Data extract:
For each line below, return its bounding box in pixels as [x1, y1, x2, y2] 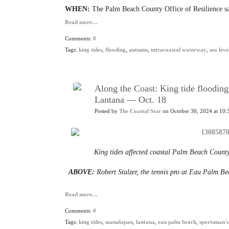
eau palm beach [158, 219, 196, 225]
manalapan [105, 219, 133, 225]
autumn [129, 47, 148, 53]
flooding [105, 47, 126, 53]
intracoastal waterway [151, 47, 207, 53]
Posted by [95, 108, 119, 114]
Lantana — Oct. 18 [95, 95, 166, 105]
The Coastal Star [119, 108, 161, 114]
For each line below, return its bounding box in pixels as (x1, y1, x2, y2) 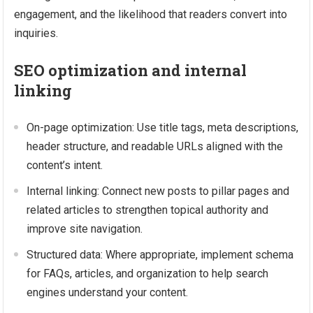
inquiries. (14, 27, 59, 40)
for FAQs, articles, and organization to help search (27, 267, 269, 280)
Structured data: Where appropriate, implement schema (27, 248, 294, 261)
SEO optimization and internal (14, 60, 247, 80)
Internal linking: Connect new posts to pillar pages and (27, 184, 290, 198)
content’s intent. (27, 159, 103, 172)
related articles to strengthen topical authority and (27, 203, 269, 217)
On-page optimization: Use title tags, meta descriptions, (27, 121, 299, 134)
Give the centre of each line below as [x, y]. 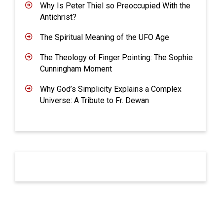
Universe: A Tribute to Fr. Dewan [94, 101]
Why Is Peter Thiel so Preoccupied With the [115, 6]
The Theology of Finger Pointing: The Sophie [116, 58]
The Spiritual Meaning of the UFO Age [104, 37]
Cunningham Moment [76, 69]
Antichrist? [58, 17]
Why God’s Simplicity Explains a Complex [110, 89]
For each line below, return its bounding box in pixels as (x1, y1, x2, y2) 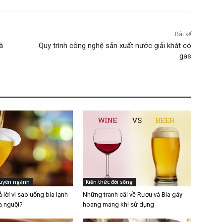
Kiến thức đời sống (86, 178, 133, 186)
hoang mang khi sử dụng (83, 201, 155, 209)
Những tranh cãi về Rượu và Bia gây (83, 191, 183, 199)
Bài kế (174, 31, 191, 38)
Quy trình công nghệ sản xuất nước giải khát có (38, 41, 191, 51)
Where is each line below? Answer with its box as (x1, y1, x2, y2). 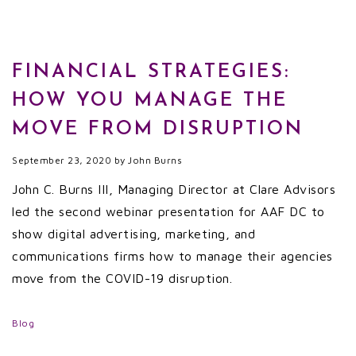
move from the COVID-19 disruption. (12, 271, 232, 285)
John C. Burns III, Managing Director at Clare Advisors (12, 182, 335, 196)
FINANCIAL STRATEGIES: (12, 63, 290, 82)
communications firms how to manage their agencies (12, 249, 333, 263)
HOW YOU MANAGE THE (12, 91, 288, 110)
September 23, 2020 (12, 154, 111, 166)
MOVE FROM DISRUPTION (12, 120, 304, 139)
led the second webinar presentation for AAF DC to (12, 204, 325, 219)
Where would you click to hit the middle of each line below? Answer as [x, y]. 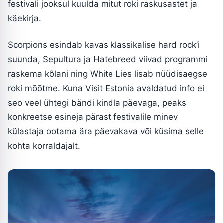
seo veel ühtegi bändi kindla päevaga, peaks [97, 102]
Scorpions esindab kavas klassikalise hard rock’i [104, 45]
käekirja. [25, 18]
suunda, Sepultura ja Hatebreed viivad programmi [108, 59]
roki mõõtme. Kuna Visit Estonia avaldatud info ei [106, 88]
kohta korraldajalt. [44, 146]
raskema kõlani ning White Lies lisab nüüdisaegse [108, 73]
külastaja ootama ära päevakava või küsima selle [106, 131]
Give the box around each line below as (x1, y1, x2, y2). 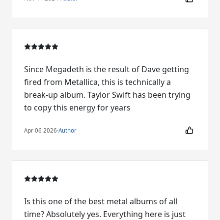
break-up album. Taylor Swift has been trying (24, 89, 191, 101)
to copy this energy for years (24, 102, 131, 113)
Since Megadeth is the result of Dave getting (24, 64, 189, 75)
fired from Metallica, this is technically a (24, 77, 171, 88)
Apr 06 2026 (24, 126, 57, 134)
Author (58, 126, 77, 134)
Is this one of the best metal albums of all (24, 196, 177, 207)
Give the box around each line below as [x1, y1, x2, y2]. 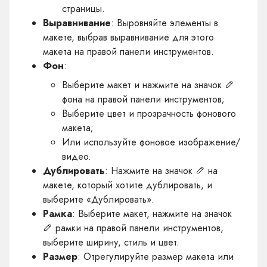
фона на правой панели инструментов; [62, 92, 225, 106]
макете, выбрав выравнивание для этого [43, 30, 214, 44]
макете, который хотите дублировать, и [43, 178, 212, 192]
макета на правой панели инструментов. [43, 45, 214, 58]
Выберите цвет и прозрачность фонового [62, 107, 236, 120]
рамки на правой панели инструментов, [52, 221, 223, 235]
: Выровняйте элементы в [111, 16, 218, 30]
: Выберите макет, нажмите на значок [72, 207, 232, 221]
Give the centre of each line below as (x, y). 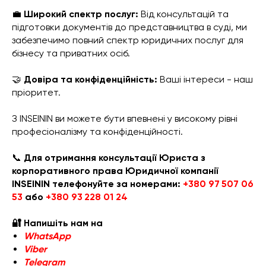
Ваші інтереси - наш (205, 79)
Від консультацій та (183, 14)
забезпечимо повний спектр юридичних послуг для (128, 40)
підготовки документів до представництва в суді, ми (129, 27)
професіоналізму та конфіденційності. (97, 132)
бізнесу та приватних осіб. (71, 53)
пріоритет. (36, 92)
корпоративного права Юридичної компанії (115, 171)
* * *
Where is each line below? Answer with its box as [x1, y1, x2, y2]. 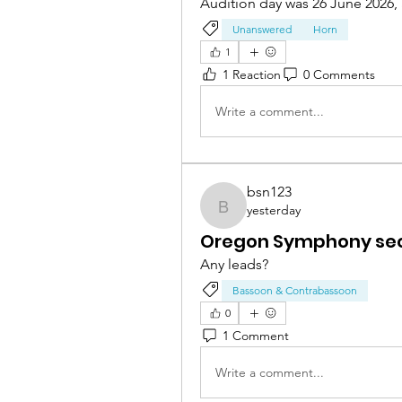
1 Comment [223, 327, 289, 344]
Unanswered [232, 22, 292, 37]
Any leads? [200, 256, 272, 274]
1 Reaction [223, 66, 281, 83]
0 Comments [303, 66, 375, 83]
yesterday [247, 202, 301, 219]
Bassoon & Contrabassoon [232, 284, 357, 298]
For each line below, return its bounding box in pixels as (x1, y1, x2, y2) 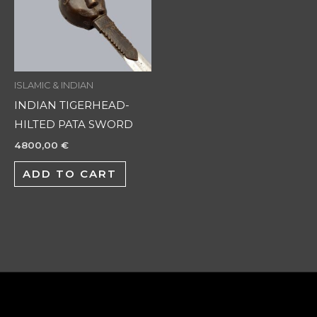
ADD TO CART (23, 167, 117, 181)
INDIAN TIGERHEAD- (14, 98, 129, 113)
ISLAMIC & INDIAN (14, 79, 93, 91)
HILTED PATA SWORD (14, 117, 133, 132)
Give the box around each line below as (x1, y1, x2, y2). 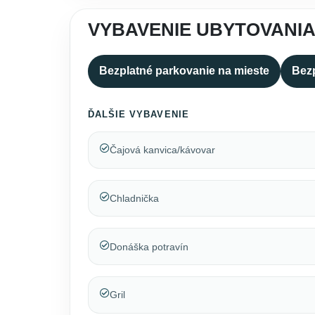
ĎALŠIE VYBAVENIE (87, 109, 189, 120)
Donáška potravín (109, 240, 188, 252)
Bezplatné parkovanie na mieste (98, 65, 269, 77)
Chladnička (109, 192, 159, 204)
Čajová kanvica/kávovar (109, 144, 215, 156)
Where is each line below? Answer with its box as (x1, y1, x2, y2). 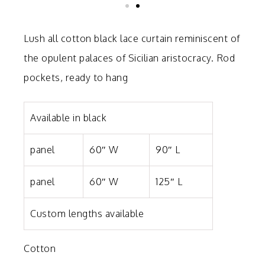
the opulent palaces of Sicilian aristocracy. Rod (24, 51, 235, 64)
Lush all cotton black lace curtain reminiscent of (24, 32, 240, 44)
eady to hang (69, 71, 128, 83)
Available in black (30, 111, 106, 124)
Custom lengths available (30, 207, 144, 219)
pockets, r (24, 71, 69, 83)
* * *
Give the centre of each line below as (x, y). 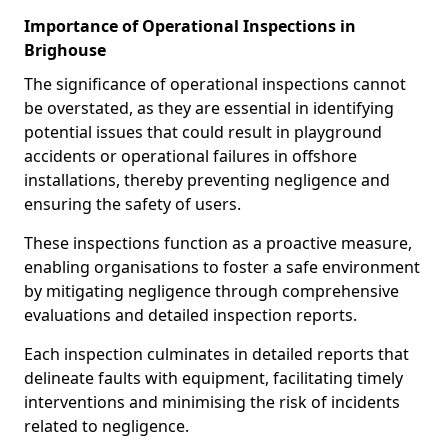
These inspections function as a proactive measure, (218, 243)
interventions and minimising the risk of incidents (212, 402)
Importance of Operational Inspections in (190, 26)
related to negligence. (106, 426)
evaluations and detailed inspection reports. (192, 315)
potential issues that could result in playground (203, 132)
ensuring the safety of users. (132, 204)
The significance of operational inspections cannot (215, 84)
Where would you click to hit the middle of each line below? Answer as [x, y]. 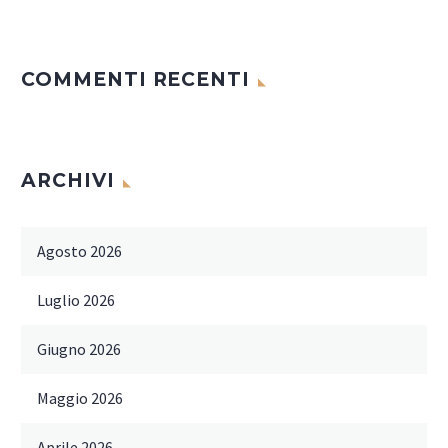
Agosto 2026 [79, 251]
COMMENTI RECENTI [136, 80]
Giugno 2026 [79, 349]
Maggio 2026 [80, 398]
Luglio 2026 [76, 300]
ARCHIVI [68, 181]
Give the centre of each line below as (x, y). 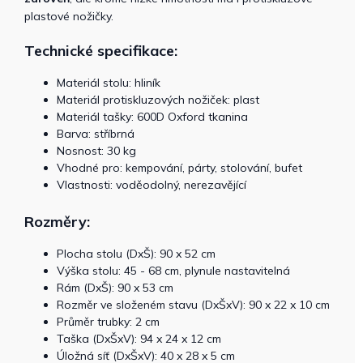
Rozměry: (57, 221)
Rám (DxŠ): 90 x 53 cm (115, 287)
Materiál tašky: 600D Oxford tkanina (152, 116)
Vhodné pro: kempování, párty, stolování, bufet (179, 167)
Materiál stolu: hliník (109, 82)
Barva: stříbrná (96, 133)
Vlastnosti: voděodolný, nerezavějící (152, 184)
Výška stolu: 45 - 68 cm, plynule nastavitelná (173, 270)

Prompt: Take every line in the preceding listing that contains "optimization" and copy it.

Answer for the task:
SEO optimization and internal (14, 60, 247, 80)
On-page optimization: Use title tags, meta descriptions, (27, 121, 299, 134)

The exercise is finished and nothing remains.